Exercise inputs:
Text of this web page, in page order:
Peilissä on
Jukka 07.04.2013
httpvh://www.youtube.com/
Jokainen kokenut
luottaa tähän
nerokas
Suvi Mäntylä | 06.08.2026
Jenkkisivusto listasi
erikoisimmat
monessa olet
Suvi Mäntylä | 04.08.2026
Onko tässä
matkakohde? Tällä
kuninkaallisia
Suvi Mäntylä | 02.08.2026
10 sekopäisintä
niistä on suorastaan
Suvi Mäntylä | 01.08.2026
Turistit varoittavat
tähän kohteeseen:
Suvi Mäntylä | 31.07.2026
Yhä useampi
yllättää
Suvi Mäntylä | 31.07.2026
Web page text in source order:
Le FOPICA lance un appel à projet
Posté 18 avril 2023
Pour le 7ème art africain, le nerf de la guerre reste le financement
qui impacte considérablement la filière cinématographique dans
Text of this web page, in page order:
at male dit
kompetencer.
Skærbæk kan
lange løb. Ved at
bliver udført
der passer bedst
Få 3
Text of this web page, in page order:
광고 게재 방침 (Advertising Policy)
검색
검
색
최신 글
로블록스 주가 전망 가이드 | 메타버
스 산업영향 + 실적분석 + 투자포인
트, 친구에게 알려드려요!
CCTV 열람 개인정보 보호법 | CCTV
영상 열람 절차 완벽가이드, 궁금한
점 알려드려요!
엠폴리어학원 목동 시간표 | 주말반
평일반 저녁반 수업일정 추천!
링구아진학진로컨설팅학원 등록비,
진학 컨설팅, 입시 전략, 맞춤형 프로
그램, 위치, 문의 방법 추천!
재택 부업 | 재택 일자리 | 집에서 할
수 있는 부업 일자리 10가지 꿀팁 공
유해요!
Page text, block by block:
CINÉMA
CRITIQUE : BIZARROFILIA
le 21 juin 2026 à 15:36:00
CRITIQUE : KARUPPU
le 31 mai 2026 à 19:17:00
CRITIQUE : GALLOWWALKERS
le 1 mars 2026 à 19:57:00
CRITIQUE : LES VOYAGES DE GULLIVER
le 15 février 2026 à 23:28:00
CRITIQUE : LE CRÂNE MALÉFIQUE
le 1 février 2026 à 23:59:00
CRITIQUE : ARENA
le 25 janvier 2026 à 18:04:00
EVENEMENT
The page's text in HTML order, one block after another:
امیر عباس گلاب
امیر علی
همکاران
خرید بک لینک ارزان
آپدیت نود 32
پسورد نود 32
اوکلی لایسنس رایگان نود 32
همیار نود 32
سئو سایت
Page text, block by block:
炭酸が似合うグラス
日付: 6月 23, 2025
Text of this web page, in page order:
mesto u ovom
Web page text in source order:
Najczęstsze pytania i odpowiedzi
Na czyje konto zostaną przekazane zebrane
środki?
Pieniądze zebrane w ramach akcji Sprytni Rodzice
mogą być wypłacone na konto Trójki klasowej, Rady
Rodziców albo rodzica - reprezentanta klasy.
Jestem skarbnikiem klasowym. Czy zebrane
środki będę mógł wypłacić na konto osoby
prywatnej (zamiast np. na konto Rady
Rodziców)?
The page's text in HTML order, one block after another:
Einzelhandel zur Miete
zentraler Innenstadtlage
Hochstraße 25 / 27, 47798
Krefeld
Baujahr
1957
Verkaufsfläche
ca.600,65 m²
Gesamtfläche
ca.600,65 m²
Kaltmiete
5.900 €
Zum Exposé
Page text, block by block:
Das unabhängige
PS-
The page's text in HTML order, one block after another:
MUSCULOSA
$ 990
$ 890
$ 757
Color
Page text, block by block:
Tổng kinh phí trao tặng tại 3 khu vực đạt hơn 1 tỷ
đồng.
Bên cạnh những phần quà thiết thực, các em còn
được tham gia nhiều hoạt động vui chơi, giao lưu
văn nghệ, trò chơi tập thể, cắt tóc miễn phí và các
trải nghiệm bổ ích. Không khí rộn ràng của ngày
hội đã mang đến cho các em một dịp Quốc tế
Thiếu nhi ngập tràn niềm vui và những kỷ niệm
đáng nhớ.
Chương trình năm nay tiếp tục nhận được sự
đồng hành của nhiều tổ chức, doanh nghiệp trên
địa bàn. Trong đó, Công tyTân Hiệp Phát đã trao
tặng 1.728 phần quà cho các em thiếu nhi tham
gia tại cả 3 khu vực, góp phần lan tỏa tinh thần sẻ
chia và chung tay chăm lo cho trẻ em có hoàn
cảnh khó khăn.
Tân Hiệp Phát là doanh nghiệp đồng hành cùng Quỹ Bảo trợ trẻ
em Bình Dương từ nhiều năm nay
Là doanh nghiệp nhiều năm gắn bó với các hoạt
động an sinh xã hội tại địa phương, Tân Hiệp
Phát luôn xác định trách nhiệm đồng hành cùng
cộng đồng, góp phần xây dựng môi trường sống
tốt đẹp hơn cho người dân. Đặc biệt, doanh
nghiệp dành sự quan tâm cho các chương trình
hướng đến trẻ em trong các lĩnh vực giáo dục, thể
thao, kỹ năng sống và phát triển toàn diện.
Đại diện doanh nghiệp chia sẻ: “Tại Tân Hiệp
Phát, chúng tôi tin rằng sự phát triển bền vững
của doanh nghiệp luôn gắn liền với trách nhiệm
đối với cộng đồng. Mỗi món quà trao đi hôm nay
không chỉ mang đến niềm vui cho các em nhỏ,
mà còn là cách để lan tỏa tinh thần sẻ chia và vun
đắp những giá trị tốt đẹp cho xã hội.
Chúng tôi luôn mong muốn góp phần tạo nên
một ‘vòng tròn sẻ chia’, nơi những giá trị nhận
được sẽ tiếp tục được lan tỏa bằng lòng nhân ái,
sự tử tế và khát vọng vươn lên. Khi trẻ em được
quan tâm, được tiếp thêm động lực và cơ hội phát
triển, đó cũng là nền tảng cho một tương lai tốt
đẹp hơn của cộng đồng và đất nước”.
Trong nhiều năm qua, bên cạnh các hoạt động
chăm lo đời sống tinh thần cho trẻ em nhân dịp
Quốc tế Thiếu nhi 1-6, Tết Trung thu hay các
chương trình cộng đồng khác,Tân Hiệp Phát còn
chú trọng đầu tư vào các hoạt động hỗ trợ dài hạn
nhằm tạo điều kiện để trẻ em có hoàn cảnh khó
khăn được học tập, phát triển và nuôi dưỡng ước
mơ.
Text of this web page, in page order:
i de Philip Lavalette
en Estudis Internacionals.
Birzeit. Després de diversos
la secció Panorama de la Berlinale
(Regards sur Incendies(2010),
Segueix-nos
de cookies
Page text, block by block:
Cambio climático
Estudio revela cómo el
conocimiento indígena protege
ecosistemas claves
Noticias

Task details:
Return, word for word, each line from the line that contains "Segueix-nos" to the end of the listing above; include both end lines and nothing else.

Solution below:
Segueix-nos
de cookies
Page text, block by block:
Cambio climático
Estudio revela cómo el
conocimiento indígena protege
ecosistemas claves
Noticias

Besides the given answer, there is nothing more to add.